Now that we have determined a market decline of some degree is likely coming -- and soon -- and have identified exactly where to look for signs of early weakness, we need to determine how far the market can fall and still have it be considered just a correction in an otherwise healthy bullish trend.
The next chart shows a bullish chart pattern in the Dow Jones Industrial Average, which I discussed in the July 5 Market Outlook, that targets a move to 20,400 -- about 10% above Friday's close.
We can see the initial breakout in mid-April after about a year of sideways action. In late June, the Dow retested the upper boundary of this indecision area, hitting a post-Brexit low of 17,063. Since then, the index has run to new all-time highs.
For the bullish implications of this pattern to remain intact, a decline in the Dow must be contained by the upper boundary of the indecision area at 17,404 or the 200-day moving average at 17,270. This means the index can theoretically correct as much as 7% from Friday's close without negating the positive longer-term implications of the chart. Conversely, a drop below 17,063 would suggest a meaningful top is in place.
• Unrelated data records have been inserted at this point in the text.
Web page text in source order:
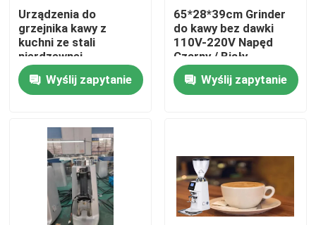
Kontrola jakości
Skontaktuj się z nami
Sprawy
Młynek do kawy
Młynek do kawy z zadziorami
Urządzenia do
grzejnika kawy z
kuchni ze stali
nierdzewnej
Wyślij zapytanie
65*28*39cm Grinder
do kawy bez dawki
110V-220V Napęd
Czarny / Biały
Wyślij zapytanie
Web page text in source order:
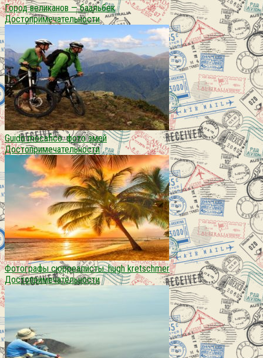
Город великанов — баальбек
Достопримечательности
Guido mocafico. фото змей
Достопримечательности
Фотографы сюрреалисты. hugh kretschmer
Достопримечательности
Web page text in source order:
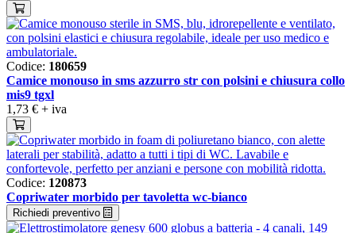
Codice: 180659
Camice monouso in sms azzurro str con polsini e chiusura collo
mis9 tgxl
1,73 € + iva
Codice: 120873
Copriwater morbido per tavoletta wc-bianco
Richiedi preventivo
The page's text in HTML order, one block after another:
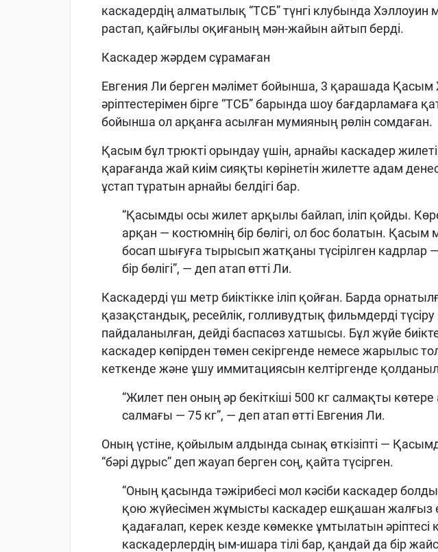
каскадердің алматылық “ТСБ” түнгі клубында Хэллоуин
растап, қайғылы оқиғаның мән-жайын айтып берді.
Каскадер жәрдем сұрамаған
Евгения Ли берген мәлімет бойынша, 3 қарашада
әріптестерімен бірге “ТСБ” барында шоу бағдарламаға
бойынша ол арқанға асылған мумияның рөлін сомдаған.
Қасым бұл трюкті орындау үшін, арнайы каскадер
қарағанда жай киім сияқты көрінетін жилетте адам
ұстап тұратын арнайы белдігі бар.
“Қасымды осы жилет арқылы байлап, іліп қойды.
арқан — костюмнің бір бөлігі, ол бос болатын.
босап шығуға тырысып жатқаны түсірілген кадрлар
бір бөлігі”, — деп атап өтті Ли.
Каскадерді үш метр биіктікке іліп қойған. Барда
қазақстандық, ресейлік, голливудтық фильмдерді түсіру
пайдаланылған, дейді баспасөз хатшысы. Бұл жүйе
каскадер көпірден төмен секіргенде немесе жарылыс
кеткенде және ұшу иммитациясын келтіргенде
“Жилет пен оның әр бекіткіші 500 кг салмақты
салмағы — 75 кг”, — деп атап өтті Евгения Ли.
Оның үстіне, қойылым алдында сынақ өткізіпті —
“бәрі дұрыс” деп жауап берген соң, қайта түсірген.
“Оның қасында тәжірибесі мол кәсіби каскадер
қою жүйесімен жұмысты каскадер ешқашан жалғыз
қадағалап, керек кезде көмекке ұмтылатын әріптесі
каскадерлердің ым-ишара тілі бар, қандай да бір
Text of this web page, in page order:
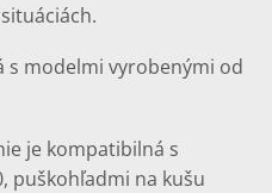
s modelmi vyrobenými od
je kompatibilná s
puškohľadmi na kušu
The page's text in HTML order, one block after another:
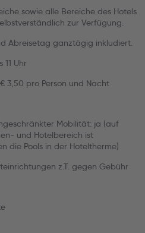
sowie alle Bereiche des Hotels
zur Verfügung.
Abreisetag ganztägig inkludiert.
11 Uhr
3,50 pro Person und Nacht
Mobilität: ja (auf
und Hotelbereich ist
die Pools in der Hoteltherme)
z.T. gegen Gebühr
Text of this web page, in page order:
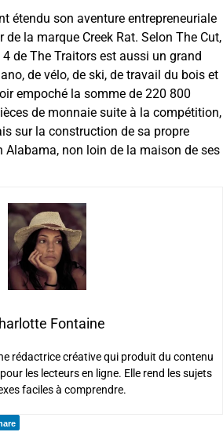
étendu son aventure entrepreneuriale
la marque Creek Rat. Selon The Cut,
de The Traitors est aussi un grand
de vélo, de ski, de travail du bois et
empoché la somme de 220 800
de monnaie suite à la compétition,
sur la construction de sa propre
Alabama, non loin de la maison de ses
Fontaine
rédactrice créative qui produit du contenu
les lecteurs en ligne. Elle rend les sujets
faciles à comprendre.
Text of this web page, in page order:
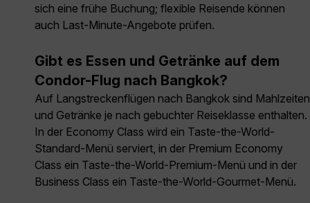
sich eine frühe Buchung; flexible Reisende können
auch Last-Minute-Angebote prüfen.
Gibt es Essen und Getränke auf dem
Condor-Flug nach Bangkok?
Auf Langstreckenflügen nach Bangkok sind Mahlzeiten
und Getränke je nach gebuchter Reiseklasse enthalten.
In der Economy Class wird ein Taste-the-World-
Standard-Menü serviert, in der Premium Economy
Class ein Taste-the-World-Premium-Menü und in der
Business Class ein Taste-the-World-Gourmet-Menü.
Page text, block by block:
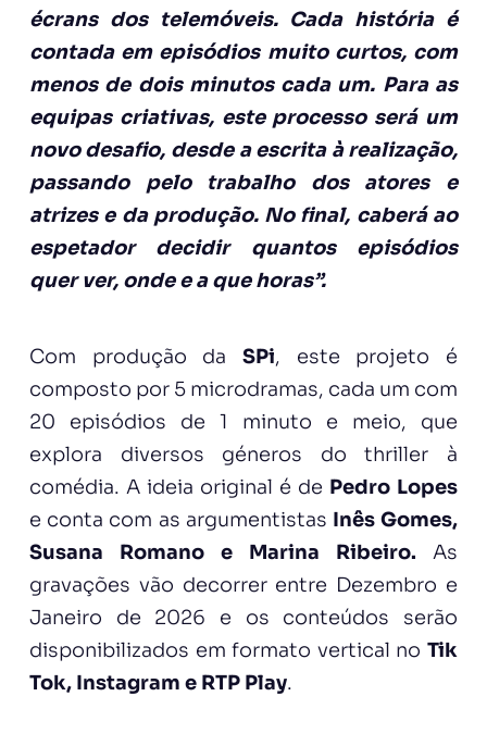
écrans dos telemóveis. Cada história é
contada em episódios muito curtos, com
menos de dois minutos cada um. Para as
equipas criativas, este processo será um
novo desafio, desde a escrita à realização,
passando pelo trabalho dos atores e
atrizes e da produção. No final, caberá ao
espetador decidir quantos episódios
quer ver, onde e a que horas”.
Com produção da SPi, este projeto é
composto por 5 microdramas, cada um com
20 episódios de 1 minuto e meio, que
explora diversos géneros do thriller à
comédia. A ideia original é de Pedro Lopes
e conta com as argumentistas Inês Gomes,
Susana Romano e Marina Ribeiro. As
gravações vão decorrer entre Dezembro e
Janeiro de 2026 e os conteúdos serão
disponibilizados em formato vertical noTik
Tok, Instagram e RTP Play.
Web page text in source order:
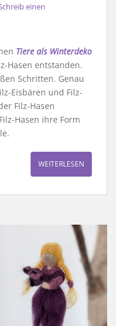
einen
Tiere als Winterdeko
Hasen entstanden.
Schritten. Genau
Eisbären und Filz-
Filz-Hasen
Hasen ihre Form
WEITERLESEN
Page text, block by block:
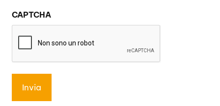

Treasury Prices Vulnerable to a Deeper Decline
In the July 11 Market Outlook, I pointed out a lack of positive investor asset flows during the most recent rise in long-dated U.S. Treasury prices, saying it warned of an upcoming market top. Though I didn't know it at the time, the iShares 20+ Year Treasury Bond (NASDAQ: TLT) had actually peaked on July 8 at $143.62. The ETF then declined by as much as 4.6% into Thursday's lows.
So, was this just a minor pullback within an ongoing uptrend, or the beginning of an even deeper decline in long-dated Treasury prices? I think it's the latter, but for this to be true, benchmark 10-year Treasury yields (which move inversely to prices) must break some formidable overhead resistance.
The next chart shows that, after bottoming at 1.37% on July 5, these yields approached the 1.63% area last week.
The 1.63% level is the beginning of an important band of resistance that extends up to 1.71%, which represents four important closing lows set between February and April. It would take a peak in prices and a sustained rise above the 1.63% to 1.71% area to help confirm that an important bottom is in place in yields. This would also clear the way for a test of the next key area at 1.91% to 1.98%.
Steel Continues to Show Strength
I pointed out an emerging buying opportunity in the VanEck Vectors Steel ETF (NYSE: SLX) in my July 5 report, saying it targeted a move to $33. SLX rose as much as 10.7% to a high of $31.40 on July 18, which is just about 5% shy of our target.
The chart also shows that SLX rose above overhead resistance at the $30.74 April 20 high for several sessions during the past two weeks. This indicates resistance is in the process of being broken. Once prices can hold above it, it should clear the way for a run to my $33 target.
Putting It All Together
For the second consecutive week, we are at historic extremes in investor complacency, which have previously coincided with or closely led most near-term stock market peaks. Readers who have been kicking themselves for missing the move to all-time highs should stop kicking and start being patient, because a better buying opportunity appears to be right around the corner.